Assignment: Restate the records that follow word for word; no pictures should appear.

Task data below:

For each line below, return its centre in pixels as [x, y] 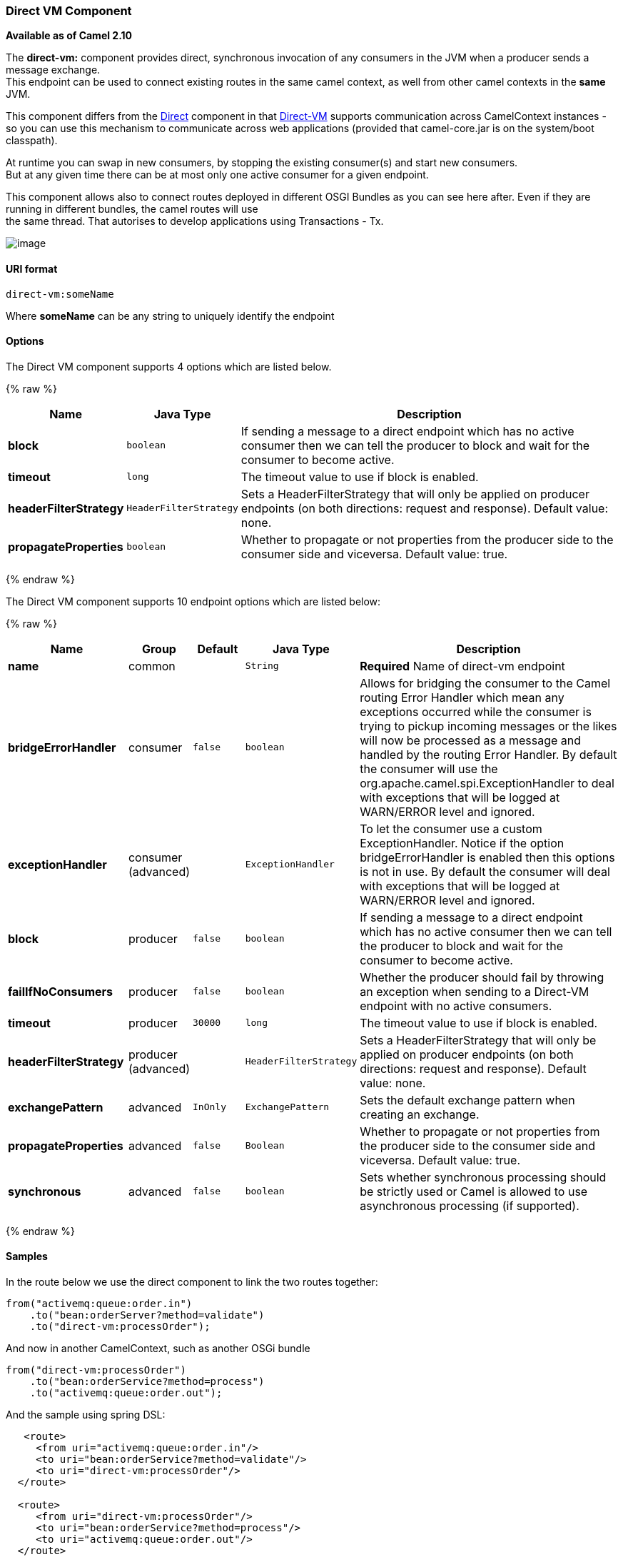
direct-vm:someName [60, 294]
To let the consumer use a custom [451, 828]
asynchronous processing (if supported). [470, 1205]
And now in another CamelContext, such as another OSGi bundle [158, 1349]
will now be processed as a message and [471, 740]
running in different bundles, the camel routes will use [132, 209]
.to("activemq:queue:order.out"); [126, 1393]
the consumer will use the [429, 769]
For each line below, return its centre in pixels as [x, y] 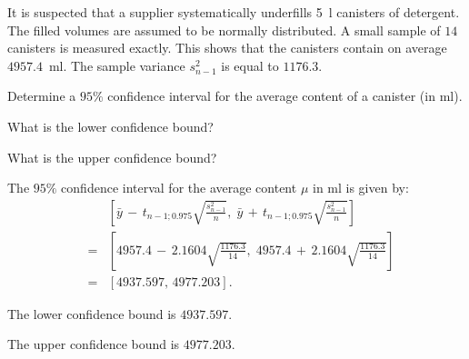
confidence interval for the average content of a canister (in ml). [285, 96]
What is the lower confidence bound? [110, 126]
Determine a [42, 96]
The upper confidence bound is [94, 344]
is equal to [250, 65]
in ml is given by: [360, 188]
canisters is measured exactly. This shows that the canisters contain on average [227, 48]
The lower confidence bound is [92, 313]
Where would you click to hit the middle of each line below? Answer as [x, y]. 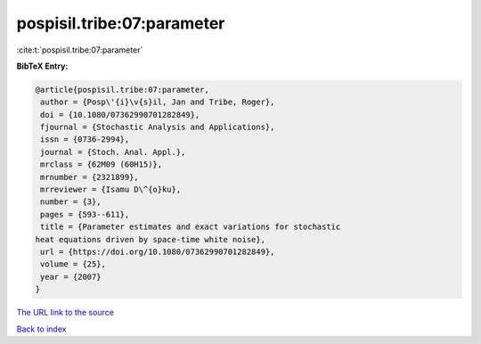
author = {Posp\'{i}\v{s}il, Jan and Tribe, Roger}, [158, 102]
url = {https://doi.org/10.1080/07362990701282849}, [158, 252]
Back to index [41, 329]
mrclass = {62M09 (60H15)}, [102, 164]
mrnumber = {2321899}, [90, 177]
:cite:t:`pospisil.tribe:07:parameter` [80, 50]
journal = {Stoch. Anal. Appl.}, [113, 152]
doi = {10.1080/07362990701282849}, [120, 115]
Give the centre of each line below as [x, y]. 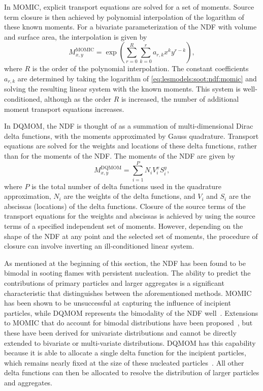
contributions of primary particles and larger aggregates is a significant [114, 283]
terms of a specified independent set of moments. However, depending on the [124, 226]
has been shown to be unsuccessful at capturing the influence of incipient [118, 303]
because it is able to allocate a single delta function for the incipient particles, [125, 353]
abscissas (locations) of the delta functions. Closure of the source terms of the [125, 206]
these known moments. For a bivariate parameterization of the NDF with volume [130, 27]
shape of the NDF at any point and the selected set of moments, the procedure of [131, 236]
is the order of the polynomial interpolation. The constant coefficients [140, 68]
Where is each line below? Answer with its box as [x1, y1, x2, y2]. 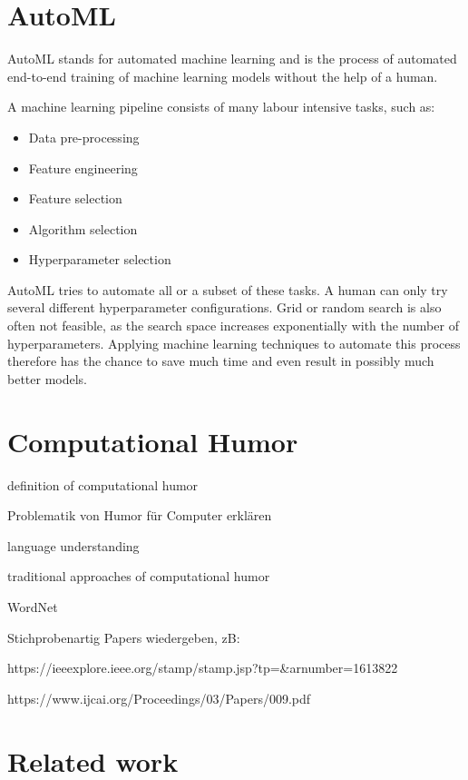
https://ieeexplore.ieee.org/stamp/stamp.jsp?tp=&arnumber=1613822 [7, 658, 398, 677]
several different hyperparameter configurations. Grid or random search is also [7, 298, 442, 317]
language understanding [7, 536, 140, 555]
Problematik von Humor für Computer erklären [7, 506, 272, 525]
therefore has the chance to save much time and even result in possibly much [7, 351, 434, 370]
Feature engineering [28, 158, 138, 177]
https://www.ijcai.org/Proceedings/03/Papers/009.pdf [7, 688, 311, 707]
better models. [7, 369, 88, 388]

End of Task data.

Output for this exercise:
For each line below, return its centre in pixels as [x, y] 
direct-vm:someName [60, 294]
To let the consumer use a custom [451, 828]
asynchronous processing (if supported). [470, 1205]
And now in another CamelContext, such as another OSGi bundle [158, 1349]
will now be processed as a message and [471, 740]
running in different bundles, the camel routes will use [132, 209]
.to("activemq:queue:order.out"); [126, 1393]
the consumer will use the [429, 769]
For each line below, return its centre in pixels as [x, y] 
confidence interval for the average content of a canister (in ml). [285, 96]
What is the lower confidence bound? [110, 126]
Determine a [42, 96]
The upper confidence bound is [94, 344]
is equal to [250, 65]
in ml is given by: [360, 188]
canisters is measured exactly. This shows that the canisters contain on average [227, 48]
The lower confidence bound is [92, 313]
Where would you click to hit the middle of each line below? Answer as [x, y]. 
author = {Posp\'{i}\v{s}il, Jan and Tribe, Roger}, [158, 102]
url = {https://doi.org/10.1080/07362990701282849}, [158, 252]
Back to index [41, 329]
mrclass = {62M09 (60H15)}, [102, 164]
mrnumber = {2321899}, [90, 177]
:cite:t:`pospisil.tribe:07:parameter` [80, 50]
journal = {Stoch. Anal. Appl.}, [113, 152]
doi = {10.1080/07362990701282849}, [120, 115]
Give the centre of each line below as [x, y]. 
contributions of primary particles and larger aggregates is a significant [114, 283]
terms of a specified independent set of moments. However, depending on the [124, 226]
has been shown to be unsuccessful at capturing the influence of incipient [118, 303]
because it is able to allocate a single delta function for the incipient particles, [125, 353]
abscissas (locations) of the delta functions. Closure of the source terms of the [125, 206]
these known moments. For a bivariate parameterization of the NDF with volume [130, 27]
shape of the NDF at any point and the selected set of moments, the procedure of [131, 236]
is the order of the polynomial interpolation. The constant coefficients [140, 68]
Where is each line below? Answer with its box as [x1, y1, x2, y2]. 
https://ieeexplore.ieee.org/stamp/stamp.jsp?tp=&arnumber=1613822 [7, 658, 398, 677]
several different hyperparameter configurations. Grid or random search is also [7, 298, 442, 317]
language understanding [7, 536, 140, 555]
Problematik von Humor für Computer erklären [7, 506, 272, 525]
therefore has the chance to save much time and even result in possibly much [7, 351, 434, 370]
Feature engineering [28, 158, 138, 177]
https://www.ijcai.org/Proceedings/03/Papers/009.pdf [7, 688, 311, 707]
better models. [7, 369, 88, 388]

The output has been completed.